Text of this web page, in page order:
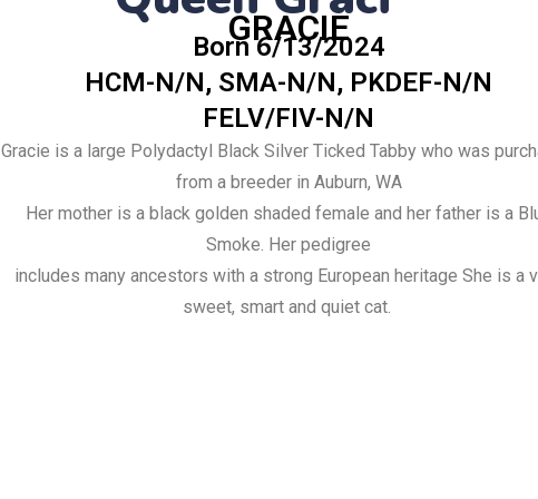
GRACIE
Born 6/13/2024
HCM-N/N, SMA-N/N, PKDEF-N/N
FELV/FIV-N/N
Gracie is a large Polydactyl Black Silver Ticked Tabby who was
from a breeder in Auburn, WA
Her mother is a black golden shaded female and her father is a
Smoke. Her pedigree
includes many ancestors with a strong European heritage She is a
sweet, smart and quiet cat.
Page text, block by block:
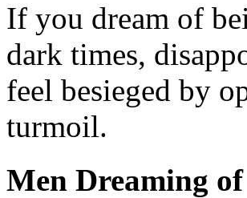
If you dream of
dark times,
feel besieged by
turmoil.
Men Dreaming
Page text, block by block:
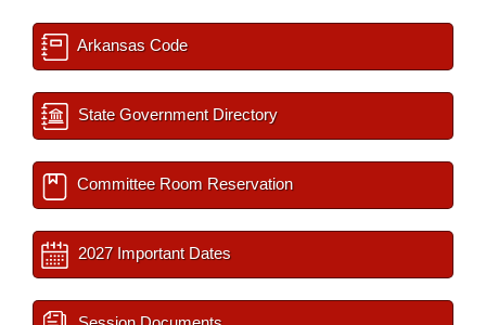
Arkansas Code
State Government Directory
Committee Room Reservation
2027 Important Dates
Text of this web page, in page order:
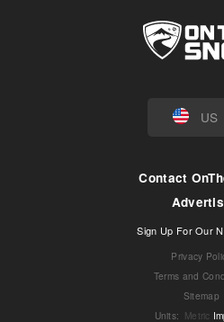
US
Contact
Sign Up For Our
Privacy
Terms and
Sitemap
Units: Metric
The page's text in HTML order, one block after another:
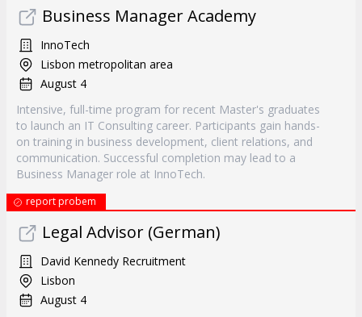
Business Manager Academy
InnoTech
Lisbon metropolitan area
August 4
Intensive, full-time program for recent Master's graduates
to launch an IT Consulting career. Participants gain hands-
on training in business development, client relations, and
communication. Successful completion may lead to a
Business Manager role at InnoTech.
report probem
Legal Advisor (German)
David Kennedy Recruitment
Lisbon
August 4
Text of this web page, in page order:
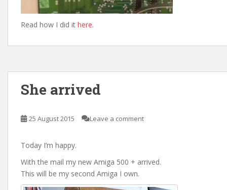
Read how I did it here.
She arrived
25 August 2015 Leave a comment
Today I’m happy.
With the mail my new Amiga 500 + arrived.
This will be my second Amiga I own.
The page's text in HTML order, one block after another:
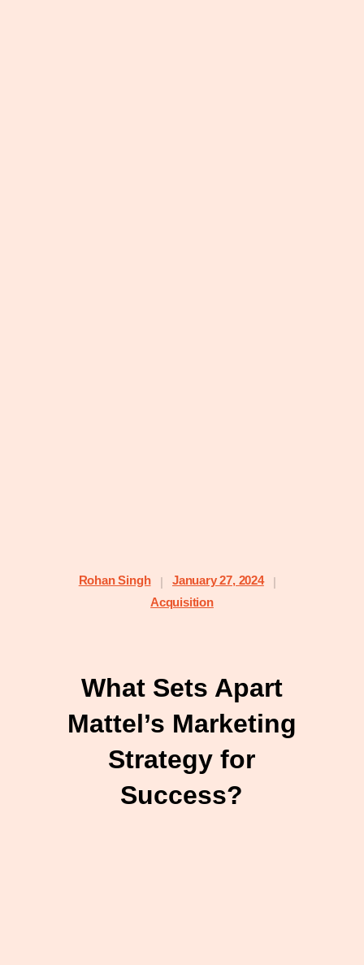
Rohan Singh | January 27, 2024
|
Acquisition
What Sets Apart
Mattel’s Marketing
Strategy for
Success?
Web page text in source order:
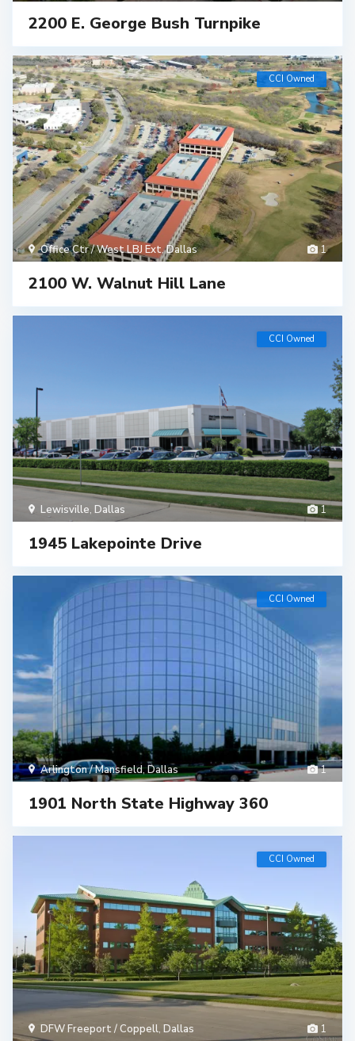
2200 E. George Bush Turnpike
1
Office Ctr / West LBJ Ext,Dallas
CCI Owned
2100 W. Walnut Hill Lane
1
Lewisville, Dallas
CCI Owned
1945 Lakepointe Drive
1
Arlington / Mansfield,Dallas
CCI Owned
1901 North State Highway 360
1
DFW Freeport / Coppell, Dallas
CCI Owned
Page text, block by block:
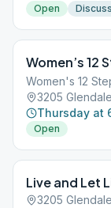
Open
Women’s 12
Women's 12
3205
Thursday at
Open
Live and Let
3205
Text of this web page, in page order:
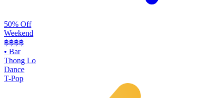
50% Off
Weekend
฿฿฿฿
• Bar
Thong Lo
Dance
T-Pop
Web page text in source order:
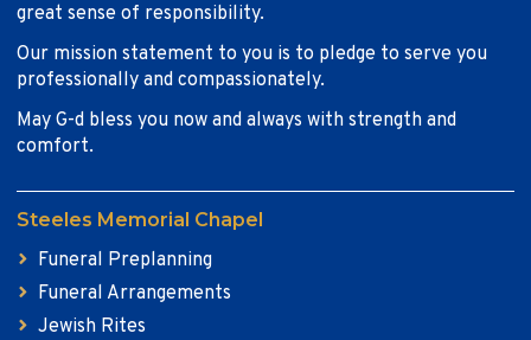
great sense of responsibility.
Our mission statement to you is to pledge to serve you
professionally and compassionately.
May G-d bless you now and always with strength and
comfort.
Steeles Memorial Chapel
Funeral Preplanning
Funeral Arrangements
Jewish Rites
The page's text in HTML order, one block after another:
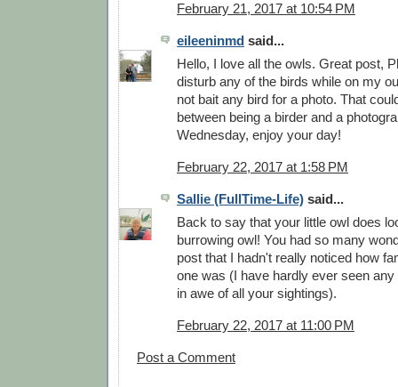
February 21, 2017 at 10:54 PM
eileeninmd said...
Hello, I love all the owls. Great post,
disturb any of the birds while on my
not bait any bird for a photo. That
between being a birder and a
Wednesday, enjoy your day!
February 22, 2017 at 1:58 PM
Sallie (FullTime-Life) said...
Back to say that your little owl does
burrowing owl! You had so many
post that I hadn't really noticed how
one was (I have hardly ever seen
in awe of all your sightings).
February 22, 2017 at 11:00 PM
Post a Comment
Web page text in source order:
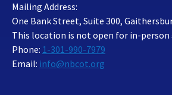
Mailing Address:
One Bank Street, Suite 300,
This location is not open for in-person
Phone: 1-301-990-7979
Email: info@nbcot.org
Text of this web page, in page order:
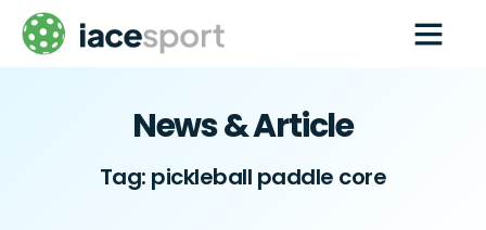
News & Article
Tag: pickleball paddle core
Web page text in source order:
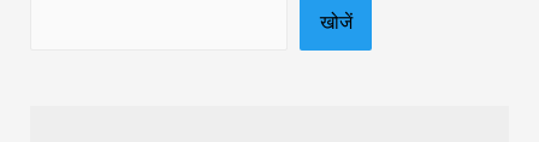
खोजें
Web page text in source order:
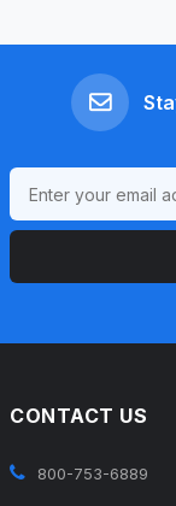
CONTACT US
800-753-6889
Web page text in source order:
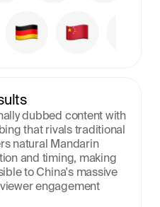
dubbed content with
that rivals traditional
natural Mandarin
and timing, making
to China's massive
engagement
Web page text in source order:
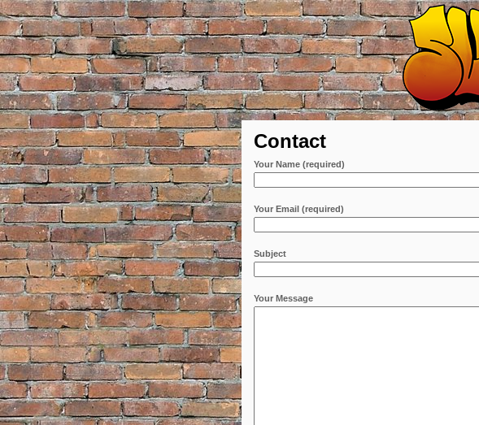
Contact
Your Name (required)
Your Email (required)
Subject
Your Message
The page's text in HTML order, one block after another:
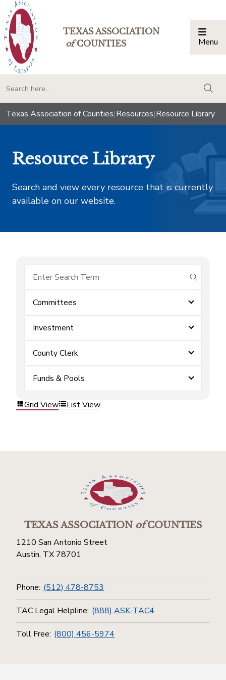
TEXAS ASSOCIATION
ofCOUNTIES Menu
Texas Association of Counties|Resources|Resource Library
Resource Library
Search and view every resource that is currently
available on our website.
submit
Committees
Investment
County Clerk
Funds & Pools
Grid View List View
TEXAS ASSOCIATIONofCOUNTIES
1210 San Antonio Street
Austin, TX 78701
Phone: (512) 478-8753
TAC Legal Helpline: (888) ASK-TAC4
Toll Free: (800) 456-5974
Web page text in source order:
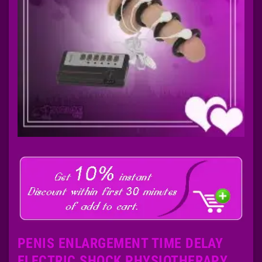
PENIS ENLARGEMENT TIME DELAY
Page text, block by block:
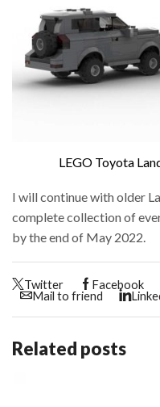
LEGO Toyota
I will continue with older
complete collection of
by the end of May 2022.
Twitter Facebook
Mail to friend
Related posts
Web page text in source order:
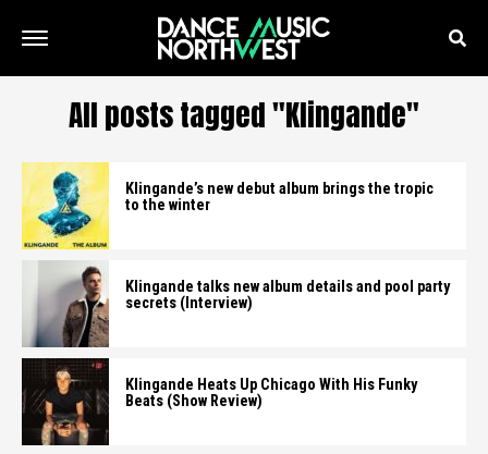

■ ■ ■ ■

* **What you are asked to do**: A faithful copy of each entry is required, and no picture may be carried into it.

* **Your response**:
Text of this web page, in page order:
GRACIE
Born 6/13/2024
HCM-N/N, SMA-N/N, PKDEF-N/N
FELV/FIV-N/N
Gracie is a large Polydactyl Black Silver Ticked Tabby who was
from a breeder in Auburn, WA
Her mother is a black golden shaded female and her father is a
Smoke. Her pedigree
includes many ancestors with a strong European heritage She is a
sweet, smart and quiet cat.
Page text, block by block:
If you dream of
dark times,
feel besieged by
turmoil.
Men Dreaming
Page text, block by block:
Arkansas Code
State Government Directory
Committee Room Reservation
2027 Important Dates
Text of this web page, in page order:
US
Contact
Sign Up For Our
Privacy
Terms and
Sitemap
Units: Metric
The page's text in HTML order, one block after another:
Business Manager Academy
InnoTech
Lisbon metropolitan area
August 4
Intensive, full-time program for recent Master's graduates
to launch an IT Consulting career. Participants gain hands-
on training in business development, client relations, and
communication. Successful completion may lead to a
Business Manager role at InnoTech.
report probem
Legal Advisor (German)
David Kennedy Recruitment
Lisbon
August 4
Text of this web page, in page order:
Read how I did it here.
She arrived
25 August 2015 Leave a comment
Today I’m happy.
With the mail my new Amiga 500 + arrived.
This will be my second Amiga I own.
The page's text in HTML order, one block after another:
Rohan Singh | January 27, 2024
|
Acquisition
What Sets Apart
Mattel’s Marketing
Strategy for
Success?
Web page text in source order:
2200 E. George Bush Turnpike
1
Office Ctr / West LBJ Ext,Dallas
CCI Owned
2100 W. Walnut Hill Lane
1
Lewisville, Dallas
CCI Owned
1945 Lakepointe Drive
1
Arlington / Mansfield,Dallas
CCI Owned
1901 North State Highway 360
1
DFW Freeport / Coppell, Dallas
CCI Owned
Page text, block by block:
Open
Women’s 12
Women's 12
3205
Thursday at
Open
Live and Let
3205
Text of this web page, in page order:
50% Off
Weekend
฿฿฿฿
• Bar
Thong Lo
Dance
T-Pop
Web page text in source order:
great sense of responsibility.
Our mission statement to you is to pledge to serve you
professionally and compassionately.
May G-d bless you now and always with strength and
comfort.
Steeles Memorial Chapel
Funeral Preplanning
Funeral Arrangements
Jewish Rites
The page's text in HTML order, one block after another:
February 21, 2017 at 10:54 PM
eileeninmd said...
Hello, I love all the owls. Great post,
disturb any of the birds while on my
not bait any bird for a photo. That
between being a birder and a
Wednesday, enjoy your day!
February 22, 2017 at 1:58 PM
Sallie (FullTime-Life) said...
Back to say that your little owl does
burrowing owl! You had so many
post that I hadn't really noticed how
one was (I have hardly ever seen
in awe of all your sightings).
February 22, 2017 at 11:00 PM
Post a Comment
Web page text in source order:
Mailing Address:
One Bank Street, Suite 300,
This location is not open for in-person
Phone: 1-301-990-7979
Email: info@nbcot.org
Text of this web page, in page order:
News & Article
Tag: pickleball paddle core
Web page text in source order:
खोजें
Web page text in source order:
CONTACT US
800-753-6889
Web page text in source order:
dubbed content with
that rivals traditional
natural Mandarin
and timing, making
to China's massive
engagement
Web page text in source order:
Contact
Your Name (required)
Your Email (required)
Subject
Your Message
The page's text in HTML order, one block after another:
TEXAS ASSOCIATION
ofCOUNTIES Menu
Texas Association of Counties|Resources|Resource Library
Resource Library
Search and view every resource that is currently
available on our website.
submit
Committees
Investment
County Clerk
Funds & Pools
Grid View List View
TEXAS ASSOCIATIONofCOUNTIES
1210 San Antonio Street
Austin, TX 78701
Phone: (512) 478-8753
TAC Legal Helpline: (888) ASK-TAC4
Toll Free: (800) 456-5974
Web page text in source order:
PENIS ENLARGEMENT TIME DELAY
Page text, block by block:
LEGO Toyota
I will continue with older
complete collection of
by the end of May 2022.
Twitter Facebook
Mail to friend
Related posts
Web page text in source order:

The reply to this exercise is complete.